§ **WHAT YOU NEED TO DO**: What you return must be the full data, repeated verbatim, with no pictures in it.

#### DATASET RECORDS

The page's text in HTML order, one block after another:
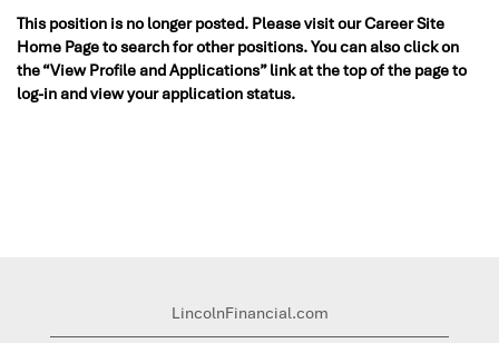
This position is no longer posted. Please visit our Career Site
Home Page to search for other positions. You can also click on
the “View Profile and Applications” link at the top of the page to
log-in and view your application status.
LincolnFinancial.com
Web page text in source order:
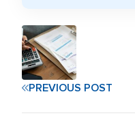
PREVIOUS POST
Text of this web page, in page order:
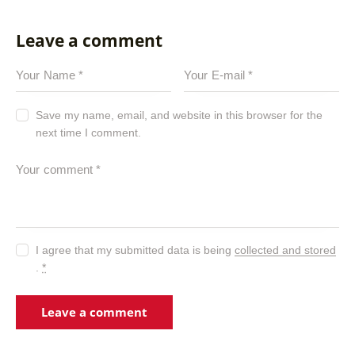
Leave a comment
Save my name, email, and website in this browser for the
next time I comment.
I agree that my submitted data is beingcollected and stored
.*
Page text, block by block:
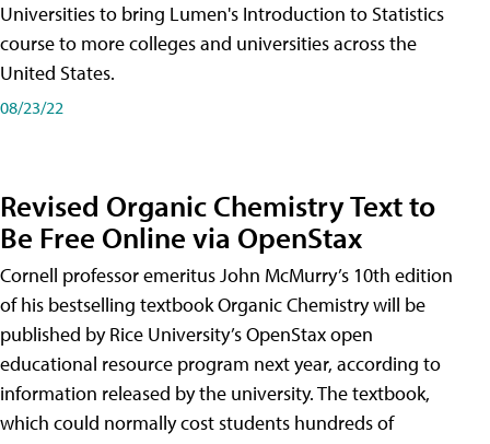
Universities to bring Lumen's Introduction to Statistics
course to more colleges and universities across the
United States.
08/23/22
Revised Organic Chemistry Text to
Be Free Online via OpenStax
Cornell professor emeritus John McMurry’s 10th edition
of his bestselling textbook Organic Chemistry will be
published by Rice University’s OpenStax open
educational resource program next year, according to
information released by the university. The textbook,
which could normally cost students hundreds of
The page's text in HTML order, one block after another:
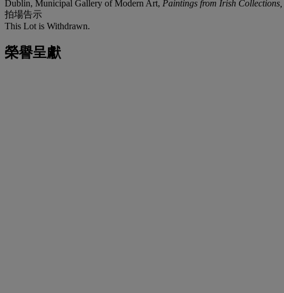
Dublin, Municipal Gallery of Modern Art, Paintings from Irish Collections,
拍場告示
This Lot is Withdrawn.
榮譽呈獻
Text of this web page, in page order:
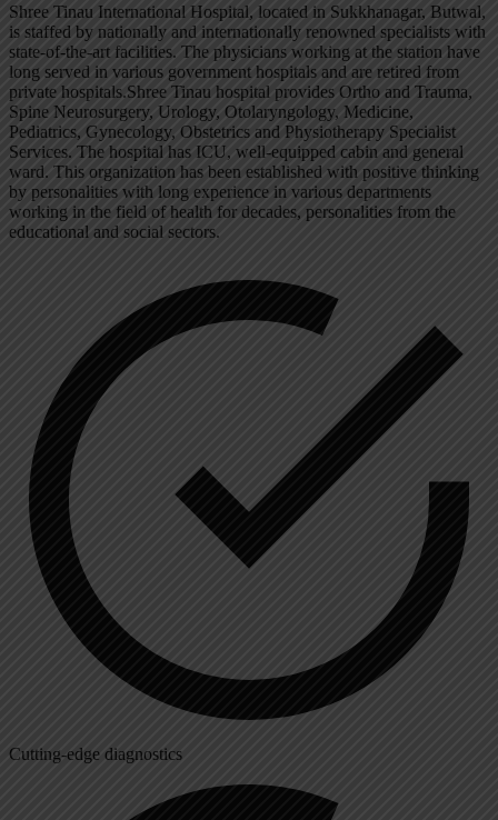
Shree Tinau International Hospital, located in Sukkhanagar, Butwal,
is staffed by nationally and internationally renowned specialists with
state-of-the-art facilities. The physicians working at the station have
long served in various government hospitals and are retired from
private hospitals.Shree Tinau hospital provides Ortho and Trauma,
Spine Neurosurgery, Urology, Otolaryngology, Medicine,
Pediatrics, Gynecology, Obstetrics and Physiotherapy Specialist
Services. The hospital has ICU, well-equipped cabin and general
ward. This organization has been established with positive thinking
by personalities with long experience in various departments
working in the field of health for decades, personalities from the
educational and social sectors.
Cutting-edge diagnostics

########

§ **REPLY TO THE TASK**:
The page's text in HTML order, one block after another:
This position is no longer posted. Please visit our Career Site
Home Page to search for other positions. You can also click on
the “View Profile and Applications” link at the top of the page to
log-in and view your application status.
LincolnFinancial.com
Web page text in source order:
PREVIOUS POST
Text of this web page, in page order:
Leave a comment
Save my name, email, and website in this browser for the
next time I comment.
I agree that my submitted data is beingcollected and stored
.*
Page text, block by block:
Universities to bring Lumen's Introduction to Statistics
course to more colleges and universities across the
United States.
08/23/22
Revised Organic Chemistry Text to
Be Free Online via OpenStax
Cornell professor emeritus John McMurry’s 10th edition
of his bestselling textbook Organic Chemistry will be
published by Rice University’s OpenStax open
educational resource program next year, according to
information released by the university. The textbook,
which could normally cost students hundreds of
The page's text in HTML order, one block after another:
Dublin, Municipal Gallery of Modern Art, Paintings from Irish Collections,
拍場告示
This Lot is Withdrawn.
榮譽呈獻
Text of this web page, in page order:
Shree Tinau International Hospital, located in Sukkhanagar, Butwal,
is staffed by nationally and internationally renowned specialists with
state-of-the-art facilities. The physicians working at the station have
long served in various government hospitals and are retired from
private hospitals.Shree Tinau hospital provides Ortho and Trauma,
Spine Neurosurgery, Urology, Otolaryngology, Medicine,
Pediatrics, Gynecology, Obstetrics and Physiotherapy Specialist
Services. The hospital has ICU, well-equipped cabin and general
ward. This organization has been established with positive thinking
by personalities with long experience in various departments
working in the field of health for decades, personalities from the
educational and social sectors.
Cutting-edge diagnostics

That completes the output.